=== WHAT YOU WILL DO ===
Starting from the line with "Reconstruction and modernisation of energy", transcribe each line to the end of the records below. Copy them exactly and write nothing else.

Stored records:
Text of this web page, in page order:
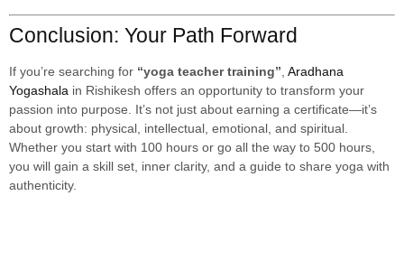
Conclusion: Your Path Forward
If you’re searching for “yoga teacher training” Aradhana
Yogashala in Rishikesh offers an opportunity to transform your
passion into purpose. It’s not just about earning a certificate—it’s
about growth: physical, intellectual, emotional, and spiritual.
Whether you start with 100 hours or go all the way to 500 hours,
you will gain a skill set, inner clarity, and a guide to share yoga with
authenticity.
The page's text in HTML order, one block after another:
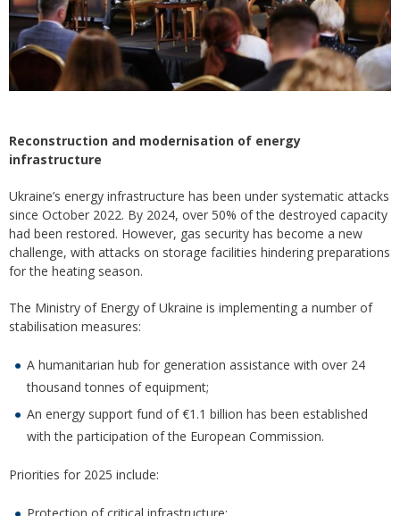
Reconstruction and modernisation of energy
infrastructure
Ukraine’s energy infrastructure has been under systematic attacks
since October 2022. By 2024, over 50% of the destroyed capacity
had been restored. However, gas security has become a new
challenge, with attacks on storage facilities hindering preparations
for the heating season.
The Ministry of Energy of Ukraine is implementing a number of
stabilisation measures:
A humanitarian hub for generation assistance with over 24
thousand tonnes of equipment;
An energy support fund of €1.1 billion has been established
with the participation of the European Commission.
Priorities for 2025 include:

=== ANSWER TO THIS PROBLEM ===
Reconstruction and modernisation of energy
infrastructure
Ukraine’s energy infrastructure has been under systematic attacks
since October 2022. By 2024, over 50% of the destroyed capacity
had been restored. However, gas security has become a new
challenge, with attacks on storage facilities hindering preparations
for the heating season.
The Ministry of Energy of Ukraine is implementing a number of
stabilisation measures:
A humanitarian hub for generation assistance with over 24
thousand tonnes of equipment;
An energy support fund of €1.1 billion has been established
with the participation of the European Commission.
Priorities for 2025 include:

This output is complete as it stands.